[Brief] In the records that follow, find the line containing "richardelguru [151, 220]" and the line containing "Source: [252, 368]", then transcribe both and every line between them exactly, omitting pictures.

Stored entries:
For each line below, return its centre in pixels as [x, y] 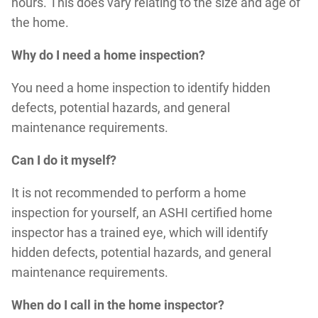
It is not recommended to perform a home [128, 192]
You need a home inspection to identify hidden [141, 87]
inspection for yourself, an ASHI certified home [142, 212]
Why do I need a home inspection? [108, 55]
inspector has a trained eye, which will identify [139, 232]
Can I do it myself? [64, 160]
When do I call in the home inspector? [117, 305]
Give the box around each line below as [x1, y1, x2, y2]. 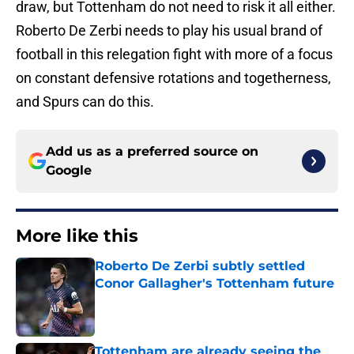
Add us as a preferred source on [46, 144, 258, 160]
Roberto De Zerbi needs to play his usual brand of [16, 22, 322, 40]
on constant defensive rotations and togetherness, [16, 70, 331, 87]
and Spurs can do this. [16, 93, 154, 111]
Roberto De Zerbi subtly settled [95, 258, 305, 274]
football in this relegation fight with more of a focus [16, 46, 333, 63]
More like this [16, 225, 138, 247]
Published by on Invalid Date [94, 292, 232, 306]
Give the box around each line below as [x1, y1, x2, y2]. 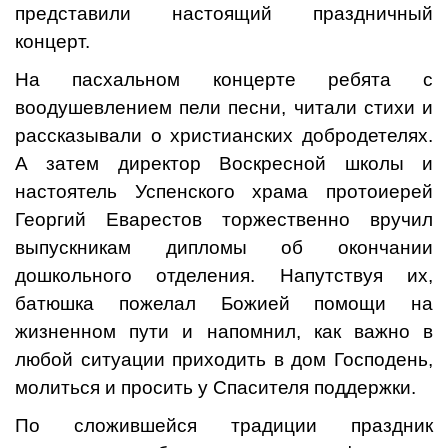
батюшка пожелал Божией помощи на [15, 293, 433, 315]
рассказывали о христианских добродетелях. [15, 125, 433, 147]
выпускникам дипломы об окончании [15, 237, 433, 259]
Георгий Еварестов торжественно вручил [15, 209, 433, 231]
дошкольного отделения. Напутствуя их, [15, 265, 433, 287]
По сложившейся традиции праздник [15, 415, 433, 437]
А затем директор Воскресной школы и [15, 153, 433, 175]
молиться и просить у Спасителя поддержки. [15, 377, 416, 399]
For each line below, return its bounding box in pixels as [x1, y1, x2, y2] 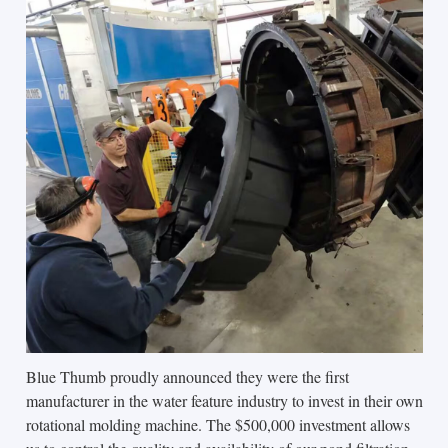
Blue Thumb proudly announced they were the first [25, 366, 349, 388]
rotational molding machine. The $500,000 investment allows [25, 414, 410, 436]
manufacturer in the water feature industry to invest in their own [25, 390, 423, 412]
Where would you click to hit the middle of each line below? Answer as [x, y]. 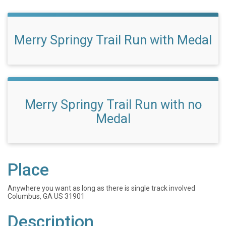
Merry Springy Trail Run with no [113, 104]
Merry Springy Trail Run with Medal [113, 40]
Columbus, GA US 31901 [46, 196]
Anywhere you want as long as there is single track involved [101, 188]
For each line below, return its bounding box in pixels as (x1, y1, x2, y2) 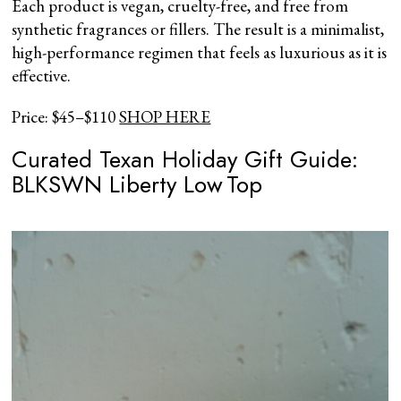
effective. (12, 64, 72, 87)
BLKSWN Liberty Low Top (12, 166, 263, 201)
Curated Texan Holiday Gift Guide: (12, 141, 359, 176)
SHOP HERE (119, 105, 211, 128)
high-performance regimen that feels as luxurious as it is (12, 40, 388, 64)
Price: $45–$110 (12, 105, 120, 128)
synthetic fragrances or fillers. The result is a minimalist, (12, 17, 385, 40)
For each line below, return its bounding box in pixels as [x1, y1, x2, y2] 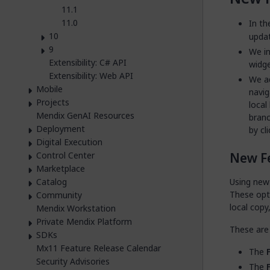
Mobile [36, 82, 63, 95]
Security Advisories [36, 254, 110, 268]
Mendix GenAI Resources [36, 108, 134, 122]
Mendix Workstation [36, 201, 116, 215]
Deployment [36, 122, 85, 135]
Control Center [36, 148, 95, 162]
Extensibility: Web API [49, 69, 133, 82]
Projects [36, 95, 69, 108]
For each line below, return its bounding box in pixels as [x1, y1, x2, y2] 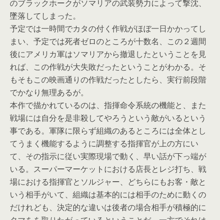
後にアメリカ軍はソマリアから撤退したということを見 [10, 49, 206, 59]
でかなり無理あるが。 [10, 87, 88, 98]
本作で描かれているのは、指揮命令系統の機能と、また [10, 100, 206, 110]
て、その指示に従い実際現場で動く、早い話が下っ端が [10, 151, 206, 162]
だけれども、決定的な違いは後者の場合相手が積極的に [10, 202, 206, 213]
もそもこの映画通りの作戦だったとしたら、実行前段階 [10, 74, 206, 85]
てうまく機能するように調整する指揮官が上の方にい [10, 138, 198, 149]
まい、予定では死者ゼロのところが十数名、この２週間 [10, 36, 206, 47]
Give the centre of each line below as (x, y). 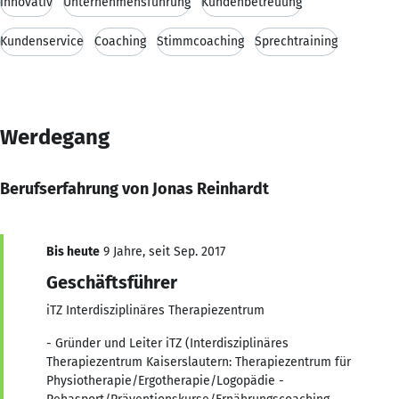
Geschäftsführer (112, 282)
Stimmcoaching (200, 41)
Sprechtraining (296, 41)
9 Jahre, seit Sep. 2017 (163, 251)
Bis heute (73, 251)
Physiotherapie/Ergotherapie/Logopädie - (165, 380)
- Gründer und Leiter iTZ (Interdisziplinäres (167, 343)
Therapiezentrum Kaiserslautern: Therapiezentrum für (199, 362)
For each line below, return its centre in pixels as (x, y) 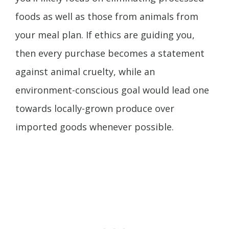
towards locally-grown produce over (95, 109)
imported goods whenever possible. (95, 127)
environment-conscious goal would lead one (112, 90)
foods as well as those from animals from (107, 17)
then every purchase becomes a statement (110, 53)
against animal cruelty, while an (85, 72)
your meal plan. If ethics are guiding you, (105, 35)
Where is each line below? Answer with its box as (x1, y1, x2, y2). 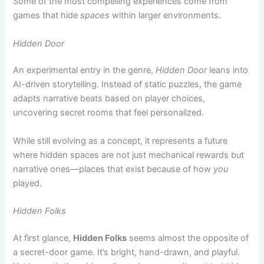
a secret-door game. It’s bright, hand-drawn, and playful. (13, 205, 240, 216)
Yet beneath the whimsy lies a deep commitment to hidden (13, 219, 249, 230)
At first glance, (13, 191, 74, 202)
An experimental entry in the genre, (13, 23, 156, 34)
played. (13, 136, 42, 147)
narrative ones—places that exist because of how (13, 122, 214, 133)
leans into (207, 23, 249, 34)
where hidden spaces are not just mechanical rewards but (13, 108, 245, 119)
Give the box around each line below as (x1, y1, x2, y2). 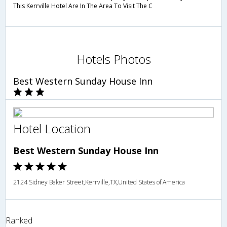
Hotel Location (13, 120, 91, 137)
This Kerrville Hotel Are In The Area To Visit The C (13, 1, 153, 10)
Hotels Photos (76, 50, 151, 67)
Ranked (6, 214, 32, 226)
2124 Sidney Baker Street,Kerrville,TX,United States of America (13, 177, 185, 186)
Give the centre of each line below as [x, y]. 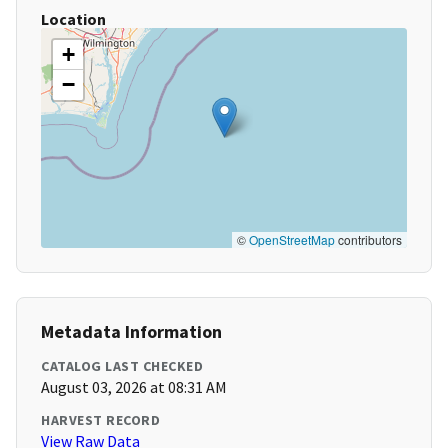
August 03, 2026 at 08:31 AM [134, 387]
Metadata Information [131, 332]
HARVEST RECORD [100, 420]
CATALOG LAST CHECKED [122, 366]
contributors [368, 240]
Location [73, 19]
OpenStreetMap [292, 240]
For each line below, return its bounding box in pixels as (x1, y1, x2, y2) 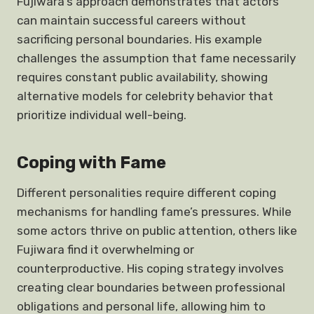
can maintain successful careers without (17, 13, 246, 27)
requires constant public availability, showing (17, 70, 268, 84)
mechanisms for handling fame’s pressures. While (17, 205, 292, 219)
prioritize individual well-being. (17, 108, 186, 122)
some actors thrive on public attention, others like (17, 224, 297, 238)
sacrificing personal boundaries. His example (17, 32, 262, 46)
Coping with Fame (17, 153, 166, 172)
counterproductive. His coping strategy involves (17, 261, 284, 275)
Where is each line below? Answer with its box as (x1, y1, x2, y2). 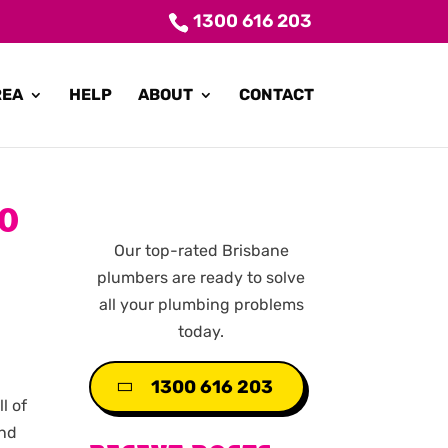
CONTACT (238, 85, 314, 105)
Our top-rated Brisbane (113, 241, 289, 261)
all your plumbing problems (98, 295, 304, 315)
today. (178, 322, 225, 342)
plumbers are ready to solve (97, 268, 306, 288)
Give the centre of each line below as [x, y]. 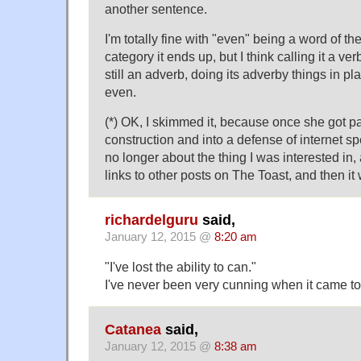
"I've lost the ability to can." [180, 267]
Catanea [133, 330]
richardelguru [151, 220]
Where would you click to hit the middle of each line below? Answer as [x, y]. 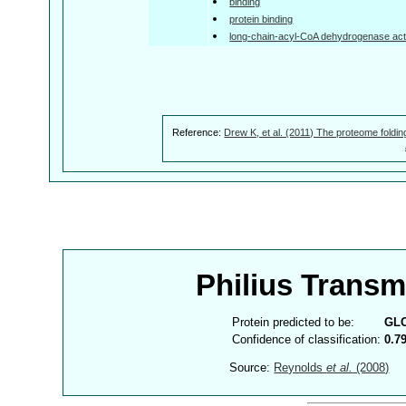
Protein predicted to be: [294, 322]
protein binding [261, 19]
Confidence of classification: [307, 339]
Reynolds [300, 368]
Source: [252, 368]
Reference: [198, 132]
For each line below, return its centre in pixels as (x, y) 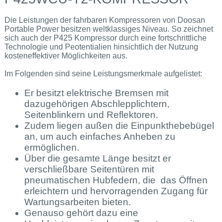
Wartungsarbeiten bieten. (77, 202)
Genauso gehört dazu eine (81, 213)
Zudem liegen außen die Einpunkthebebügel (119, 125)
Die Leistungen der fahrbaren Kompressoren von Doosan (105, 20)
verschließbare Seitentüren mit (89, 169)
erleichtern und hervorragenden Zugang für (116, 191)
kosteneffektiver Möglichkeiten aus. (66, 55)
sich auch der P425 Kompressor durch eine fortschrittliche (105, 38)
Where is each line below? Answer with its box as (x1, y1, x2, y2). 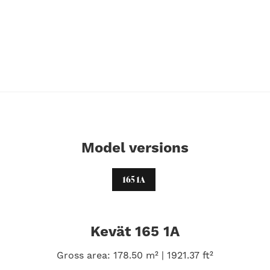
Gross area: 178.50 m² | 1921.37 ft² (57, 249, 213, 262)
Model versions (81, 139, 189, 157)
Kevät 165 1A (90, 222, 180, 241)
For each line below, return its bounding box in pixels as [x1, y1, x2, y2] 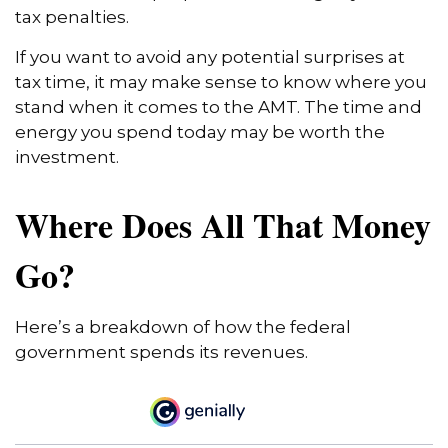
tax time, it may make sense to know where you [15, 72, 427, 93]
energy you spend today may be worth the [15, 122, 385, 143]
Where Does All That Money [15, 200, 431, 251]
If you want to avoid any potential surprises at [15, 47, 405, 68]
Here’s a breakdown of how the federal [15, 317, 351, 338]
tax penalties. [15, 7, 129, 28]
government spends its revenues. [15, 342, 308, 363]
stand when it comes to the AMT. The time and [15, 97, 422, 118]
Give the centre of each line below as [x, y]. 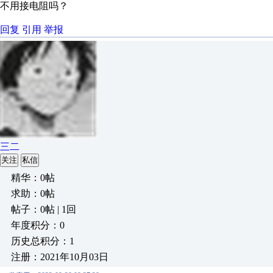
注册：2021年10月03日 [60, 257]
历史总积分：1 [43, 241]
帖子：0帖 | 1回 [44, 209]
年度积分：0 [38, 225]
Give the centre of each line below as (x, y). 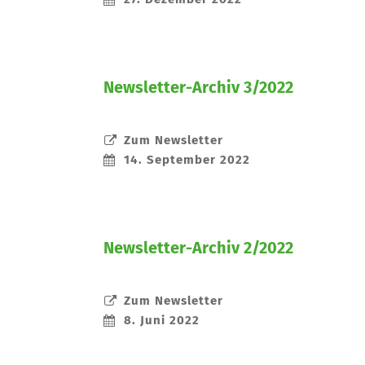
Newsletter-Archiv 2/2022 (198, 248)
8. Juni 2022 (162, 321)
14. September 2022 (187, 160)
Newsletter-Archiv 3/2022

[Answer box]
richardelguru [151, 220]
Where would you click to hit the middle of each line below? Answer as [x, y]. 
Protein predicted to be: [294, 322]
protein binding [261, 19]
Confidence of classification: [307, 339]
Reynolds [300, 368]
Source: [252, 368]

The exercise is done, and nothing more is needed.